§ **Assignment**
A faithful transcription is wanted of the lines from the top of the material through the line that holds "provide unmatched quality", both ends included, leaving out the pictures.
━━━━━━━━━━
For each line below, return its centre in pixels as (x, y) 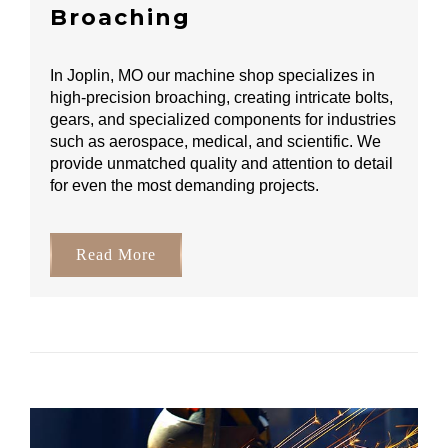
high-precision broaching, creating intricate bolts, (221, 97)
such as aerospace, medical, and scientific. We (215, 141)
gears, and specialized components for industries (223, 119)
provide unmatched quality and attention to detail (221, 163)
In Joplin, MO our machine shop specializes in (212, 75)
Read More (116, 254)
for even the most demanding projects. (184, 185)
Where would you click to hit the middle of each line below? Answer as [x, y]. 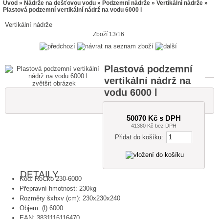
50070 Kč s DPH [154, 118]
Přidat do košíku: [140, 137]
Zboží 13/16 [108, 34]
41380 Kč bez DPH [154, 125]
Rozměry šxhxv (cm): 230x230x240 [70, 198]
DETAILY [40, 174]
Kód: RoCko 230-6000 [51, 178]
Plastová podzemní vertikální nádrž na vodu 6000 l [73, 10]
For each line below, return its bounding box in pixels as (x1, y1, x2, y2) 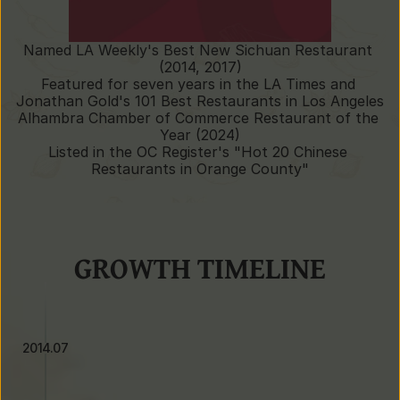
━━━━━━━━━━
§ **Answer below**
For each line below, return its centre in pixels as (x, y) 
high-precision broaching, creating intricate bolts, (221, 97)
such as aerospace, medical, and scientific. We (215, 141)
gears, and specialized components for industries (223, 119)
provide unmatched quality and attention to detail (221, 163)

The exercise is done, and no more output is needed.